Another variable frequently associated with a higher risk of WG is smoking. In the Swiss HIV cohort study, smoking was significantly associated with general and abdominal obesity [36]. As smoking increases inflammation, it could also increase WG per se. However, smoking is not analyzed as a risk factor in most studies [63].
Possible pathogenetic mechanisms related to antiretroviral drugs
Many studies conducted in vitro in recent years have tried to find a biologically plausible explanation for the increased WG observed in course of some ARVs. One of the first hypothesis had been that INSTIs and, in particular, dolutegravir, could exert an inhibitory effect on α-melanocyte-stimulating hormone (α-MSH), an anorexigenic neuropeptide, by binding of melanocortin 4 receptor, which may interfere with the regulation of food intake and lead to obesity [75]. However, this hypothesis was subsequently tested in vitro, founding that, for all INSTIs, drug concentrations substantially greater than clinical exposure are required for antagonism of the melanocortin-4 receptor to occur [76].
Another possible mechanism advocated to explain the weight gain is the interference of ARVs in the process of adipogenesis and energy expenditure of adipose tissue. In vitro data showed that drugs little associated to weight gain such as efavirenz and, to a lesser extent, elvitegravir, could alter adipocyte differentiation and induce pro-inflammatory cytokines, in a concentration-dependent manner, delaying acquisition of adipocyte morphology and reducing the expression of adipogenesis marker genes such as PPARγ, glucose transporter GLUT4, lipoprotein lipase, and the adipokines adiponectin and leptin [77]. In contrast, raltegravir, and to a greater extent, dolutegravir, at peak concentration have been associated with elevated adipogenesis and lipid accumulation in adipocyte-differentiated adipose stem cells, suggesting these INSTIs may have a role in adipogenesis, lipogenesis, oxidative stress and insulin resistance [78]. In accordance with this hypothesis, raltegravir, dolutegravir, but also bictegravir and elvitegravir have been found to be able to increase adipogenesis in vitro, as demonstrated by the induction of higher levels of PPARɣ and C/EBP⍺ in adipocytes exposed to INSTIs compared to controls [79]. A recent study also found that PLWH on INSTIs, had reduced populations of metabolically activated CD9 + adipose tissue macrophages, that are considered metabolically beneficial, compared to that of uninfected controls (P < 0.001). Moreover, BMCs of PLWH had lower fatty acid metabolism compared to those of uninfected controls (P < 0.01) and, according to the analysis performed in murine macrophages, dolutegravir reduced lipid metabolism and increased expression of the fatty acid beta-oxidation enzyme Enoyl-CoA Hydratase, Short Chain 1 [80].
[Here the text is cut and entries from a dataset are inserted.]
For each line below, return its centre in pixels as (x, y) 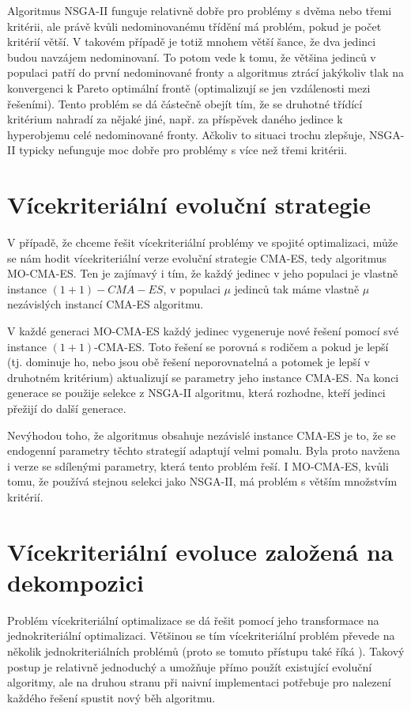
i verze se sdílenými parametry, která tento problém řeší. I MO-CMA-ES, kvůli (198, 465)
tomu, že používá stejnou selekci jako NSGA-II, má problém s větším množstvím (202, 481)
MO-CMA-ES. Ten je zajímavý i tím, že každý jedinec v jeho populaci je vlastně (203, 273)
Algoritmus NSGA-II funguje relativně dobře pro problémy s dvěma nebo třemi (200, 10)
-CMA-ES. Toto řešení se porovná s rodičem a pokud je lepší (241, 346)
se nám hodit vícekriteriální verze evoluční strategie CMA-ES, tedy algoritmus (197, 257)
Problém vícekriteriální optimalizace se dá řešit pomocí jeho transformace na (193, 620)
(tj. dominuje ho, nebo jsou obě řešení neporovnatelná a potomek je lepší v (189, 362)
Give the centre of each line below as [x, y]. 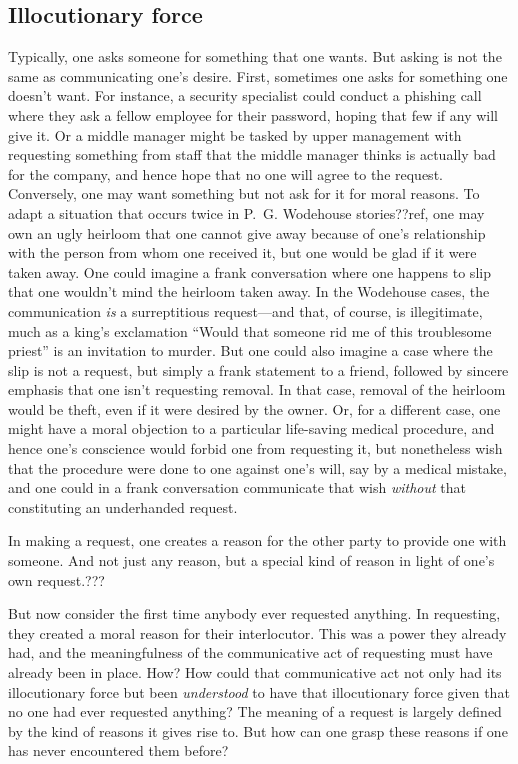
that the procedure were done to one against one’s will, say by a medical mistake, [257, 467]
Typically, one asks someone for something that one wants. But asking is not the [255, 56]
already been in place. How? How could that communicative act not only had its [255, 672]
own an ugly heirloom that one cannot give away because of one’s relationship [247, 232]
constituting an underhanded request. [123, 506]
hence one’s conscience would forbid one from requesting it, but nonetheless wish [255, 448]
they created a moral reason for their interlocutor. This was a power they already [257, 632]
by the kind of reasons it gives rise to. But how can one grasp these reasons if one [258, 730]
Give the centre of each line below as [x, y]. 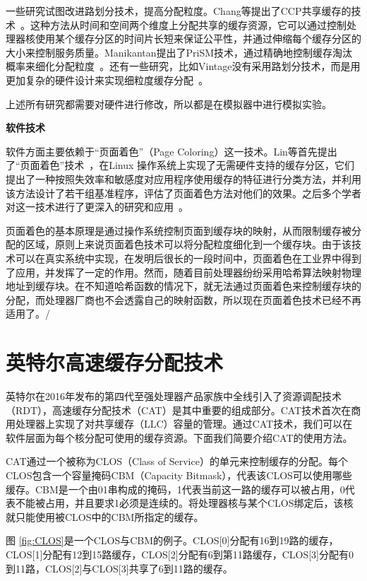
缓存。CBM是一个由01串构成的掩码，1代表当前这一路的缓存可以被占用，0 [175, 489]
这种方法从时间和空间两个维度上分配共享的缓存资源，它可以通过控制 [188, 24]
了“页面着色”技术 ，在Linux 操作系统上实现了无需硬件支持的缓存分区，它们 [180, 165]
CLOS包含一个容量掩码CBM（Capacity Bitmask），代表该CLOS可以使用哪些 [179, 475]
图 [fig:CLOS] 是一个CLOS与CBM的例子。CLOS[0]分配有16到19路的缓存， [172, 540]
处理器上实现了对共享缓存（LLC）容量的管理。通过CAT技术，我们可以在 [184, 424]
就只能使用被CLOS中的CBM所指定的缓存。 [105, 516]
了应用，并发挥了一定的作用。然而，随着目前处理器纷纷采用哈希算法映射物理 [183, 272]

Dolutegravir has also been found to decrease oxygen consumption of preadipocytes, besides reducing, in course of adipocyte differentiation, triglyceride accumulation and adiponectin secretion, suggesting a possible additive mechanism of mitochondrial impairment [68, 81]. However, it is important to point out that all these data are derived only from in vitro studies, and there are currently no in vivo studies that correlate a molecular/cellular mechanism to the WG phenomenon, in addition to not always being confirmed the same results in different laboratory studies. Research in this field still requires an in-depth clinical field effort with longitudinal studies proving the presence or absence of the supposed mechanisms in people who gain or do not gain weight.
RQ3. What is the available evidence on the clinical impact of ART on WG?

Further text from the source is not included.